- **DESCRIPTION OF THE TASK**:
Return the whole listing unchanged. Drop the images.

- **DATA RECORDS**:
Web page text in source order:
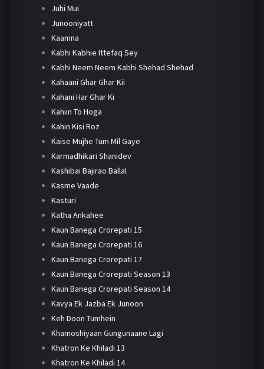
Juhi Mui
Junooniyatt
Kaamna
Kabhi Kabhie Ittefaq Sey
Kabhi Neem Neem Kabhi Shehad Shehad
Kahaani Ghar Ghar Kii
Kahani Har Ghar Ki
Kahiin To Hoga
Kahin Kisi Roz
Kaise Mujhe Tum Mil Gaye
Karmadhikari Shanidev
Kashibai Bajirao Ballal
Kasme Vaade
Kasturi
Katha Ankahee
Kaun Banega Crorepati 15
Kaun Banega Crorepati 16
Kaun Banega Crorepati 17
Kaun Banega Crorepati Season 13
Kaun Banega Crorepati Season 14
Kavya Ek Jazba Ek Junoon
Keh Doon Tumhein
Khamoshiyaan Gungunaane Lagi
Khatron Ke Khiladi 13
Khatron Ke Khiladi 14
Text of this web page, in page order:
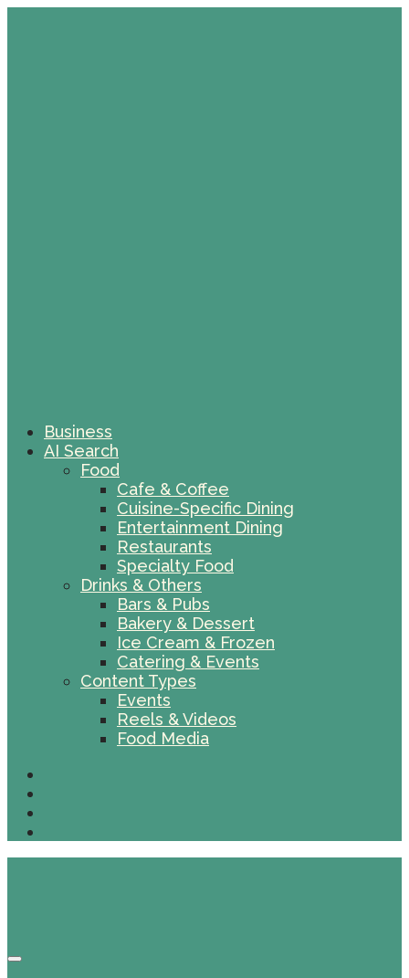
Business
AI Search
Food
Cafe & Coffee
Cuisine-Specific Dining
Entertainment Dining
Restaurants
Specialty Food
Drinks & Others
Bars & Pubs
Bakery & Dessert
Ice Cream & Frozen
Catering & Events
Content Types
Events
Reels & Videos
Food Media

- **EXERCISE RESULT**:
Web page text in source order:
Juhi Mui
Junooniyatt
Kaamna
Kabhi Kabhie Ittefaq Sey
Kabhi Neem Neem Kabhi Shehad Shehad
Kahaani Ghar Ghar Kii
Kahani Har Ghar Ki
Kahiin To Hoga
Kahin Kisi Roz
Kaise Mujhe Tum Mil Gaye
Karmadhikari Shanidev
Kashibai Bajirao Ballal
Kasme Vaade
Kasturi
Katha Ankahee
Kaun Banega Crorepati 15
Kaun Banega Crorepati 16
Kaun Banega Crorepati 17
Kaun Banega Crorepati Season 13
Kaun Banega Crorepati Season 14
Kavya Ek Jazba Ek Junoon
Keh Doon Tumhein
Khamoshiyaan Gungunaane Lagi
Khatron Ke Khiladi 13
Khatron Ke Khiladi 14
Text of this web page, in page order:
Business
AI Search
Food
Cafe & Coffee
Cuisine-Specific Dining
Entertainment Dining
Restaurants
Specialty Food
Drinks & Others
Bars & Pubs
Bakery & Dessert
Ice Cream & Frozen
Catering & Events
Content Types
Events
Reels & Videos
Food Media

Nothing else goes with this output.